Un cartel que invita a la abstención
No llevaba la partitura ni media hora en la calle, y los que no soportaban el toreo de perfil ya le habían puesto letra:
″Manolete, Manolete, si no sabes torear pa´ que te metes″.
Ahora, el silbidito malintencionado surge cada vez que atisbo la carnosa posadera que asoma entre la tela rasgada y con la que la empresa de Las Ventas nos conmina para que no dejemos a la tauromaquia con el culo al aire.
Dicho para que se entienda, apremiándonos para que compremos los abonos para San Isidro.
Como remate de la tanda (de palos), el segundo eslogan del cartel reza (aunque más bien mea en la pila): “VOTES A QUIEN VOTES, VOTA A SAN ISIDRO”. No bastó con que el año pasado hicieran de la feria un “Mundial del Toreo”; ahora pretenden que pidamos la oreja con papeletas electorales. Sin sobre, eso sí, no vayan a confundir la plaza con una convención del PP.
¿Qué pasará el año que la Feria coincida con la Olimpiada del Circo? ¿Qué se le ocurrirá al lumbreras de turno?
Dejando de lado la presencia de la tauromaquia en el debate electoral, que a mí se me antoja innecesaria y demagógica, me apena el mal gusto con el que la empresa de la mejor plaza de toros del mundo nos avisa de la llegada del gran momento.

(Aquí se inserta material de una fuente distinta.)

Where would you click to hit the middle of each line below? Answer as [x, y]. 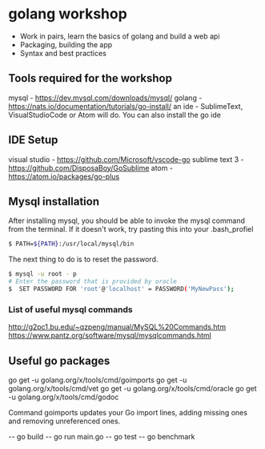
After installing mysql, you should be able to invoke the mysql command [127, 220]
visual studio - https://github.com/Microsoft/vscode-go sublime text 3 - [126, 159]
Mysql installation [54, 201]
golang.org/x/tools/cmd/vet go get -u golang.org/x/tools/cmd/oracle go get [132, 388]
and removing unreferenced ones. [64, 421]
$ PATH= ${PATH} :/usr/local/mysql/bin [71, 244]
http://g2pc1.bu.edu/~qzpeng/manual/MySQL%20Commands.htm [117, 327]
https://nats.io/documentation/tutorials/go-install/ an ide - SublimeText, [126, 106]

Tras un año oteando las arcadas mudéjares y bebiendo vino en las tabernas del barrio (mientras, apoyados en la barra, trasteamos con muletas invisibles y declaramos solemnemente que a tal matador no lo iremos a ver ni con invitación y a tal otro no nos lo perderemos aunque nos cueste la ruina), que ahora pretendan atraer al público comparando el más oscuro y subyugante ritual que nuestra cultura ha concebido con los eventos vulgares en que los tenderos se exhiben (ya sean mítines o partidos de fútbol), es, cuando menos, triste.

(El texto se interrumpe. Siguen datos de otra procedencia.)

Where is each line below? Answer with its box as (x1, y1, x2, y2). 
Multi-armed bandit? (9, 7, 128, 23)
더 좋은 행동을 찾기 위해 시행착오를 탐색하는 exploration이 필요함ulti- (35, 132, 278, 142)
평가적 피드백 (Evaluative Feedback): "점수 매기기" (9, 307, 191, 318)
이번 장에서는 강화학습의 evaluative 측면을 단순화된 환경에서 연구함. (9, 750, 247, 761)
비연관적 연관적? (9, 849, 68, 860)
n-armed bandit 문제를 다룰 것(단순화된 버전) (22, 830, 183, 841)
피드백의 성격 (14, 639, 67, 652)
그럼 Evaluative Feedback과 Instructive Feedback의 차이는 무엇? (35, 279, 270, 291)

Basta con un apunte a lápiz sobre una servilleta de bar (tal y como suele hacerlos) del gran César Palacios, para que el aficionado sienta el polvo de albero y cal en la yema de los dedos, el olor penetrante de los puros, el mugido orgulloso del animal dispuesto a la pelea, las dudas y el arrojo del matador, siempre a medio camino entre la belleza y la sangre.

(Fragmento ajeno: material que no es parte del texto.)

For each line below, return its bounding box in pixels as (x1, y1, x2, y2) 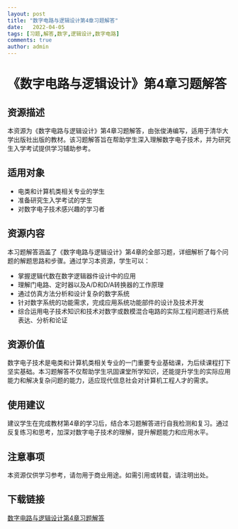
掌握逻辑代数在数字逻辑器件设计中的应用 (17, 271, 136, 280)
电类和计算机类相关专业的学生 (17, 187, 105, 195)
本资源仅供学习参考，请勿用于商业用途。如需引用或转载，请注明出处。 (7, 471, 212, 479)
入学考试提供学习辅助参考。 (13, 144, 94, 152)
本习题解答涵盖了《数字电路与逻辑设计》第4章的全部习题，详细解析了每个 (7, 247, 223, 256)
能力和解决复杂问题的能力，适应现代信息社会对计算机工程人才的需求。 (7, 376, 212, 385)
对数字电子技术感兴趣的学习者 (17, 205, 105, 213)
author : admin (7, 43, 50, 50)
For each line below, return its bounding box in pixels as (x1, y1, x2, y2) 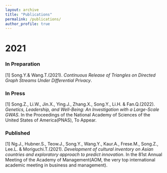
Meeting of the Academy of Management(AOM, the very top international (5, 157, 156, 163)
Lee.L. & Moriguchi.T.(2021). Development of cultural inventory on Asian (5, 146, 154, 152)
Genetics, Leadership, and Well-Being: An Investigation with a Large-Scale (5, 106, 160, 112)
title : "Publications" (5, 12, 52, 17)
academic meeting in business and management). (5, 162, 108, 168)
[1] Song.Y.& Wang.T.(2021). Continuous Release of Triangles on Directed (5, 72, 156, 78)
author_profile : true (5, 21, 50, 26)
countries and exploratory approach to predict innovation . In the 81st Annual (5, 151, 163, 157)
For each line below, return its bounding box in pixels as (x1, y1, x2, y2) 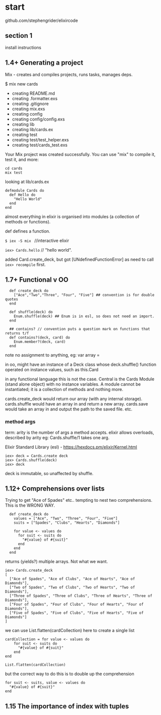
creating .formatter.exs (12, 95, 58, 101)
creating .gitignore (12, 101, 49, 106)
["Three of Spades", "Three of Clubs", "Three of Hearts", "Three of (9, 594, 152, 598)
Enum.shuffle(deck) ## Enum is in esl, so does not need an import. (14, 314, 155, 319)
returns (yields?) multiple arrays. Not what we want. (5, 559, 108, 564)
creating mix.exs (12, 106, 45, 112)
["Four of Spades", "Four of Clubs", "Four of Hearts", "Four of (9, 602, 144, 607)
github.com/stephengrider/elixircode (5, 17, 78, 23)

Basta con una testuz pintada por el colombiano Diego Ramos, que utiliza el peligro y la casta como pigmentos, para que el toro resplandezca de bravura y elegancia, para que los caballos tiemblen.
Y basta con el rojo volandero con el que Roberto Domingo cita a la vida desde sus óleos para que el corazón arroje el sombrero al ruedo.
No niego que los carteles taurinos pecaron siempre de repetitivos; que a fuerza de mostrar la misma verónica se volvieron invisibles para quienes paseábamos la calle Victoria antes de que la allanara un encierro de guiris.
Por desgracia, no todas las novedades han llegado para bien. Los pasquines de San Isidro que utilizan el asunto de moda como reclamo logran en mí el mismo efecto que el nitrógeno en las croquetas: la repulsión.
Sin embargo, he aplaudido el democrático invento del sorteo de ganaderías, al que no todas las figuras han accedido. Pase que quieran esquivar riesgos, pero no tiene perdón que quieran torcer la suerte hacia el lado de su conveniencia.
Si aceptamos que en los toros todo es incierto, imprevisible (de ahí su grandeza), por qué no dejar en las astas del destino el encaste con el que se citan en la arena.
Y que Dios reparta.
El misterio en que la vida y la muerte se armonizan durante veinte minutos, en que la verdad (“al toro no se le engaña, se le desengaña”, gracias, Bergamín) baila lenta e interminablemente, en que la quietud grita y el desafío se parece tanto a una declaración de amor... ese misterio no necesita frases de saldo o imágenes de gran almacén.
Ni necesita que hagamos del santo una figurita electoral más, sin otra promesa que la obligatoriedad de la siesta.
Así no se logra más que fomentar la abstención.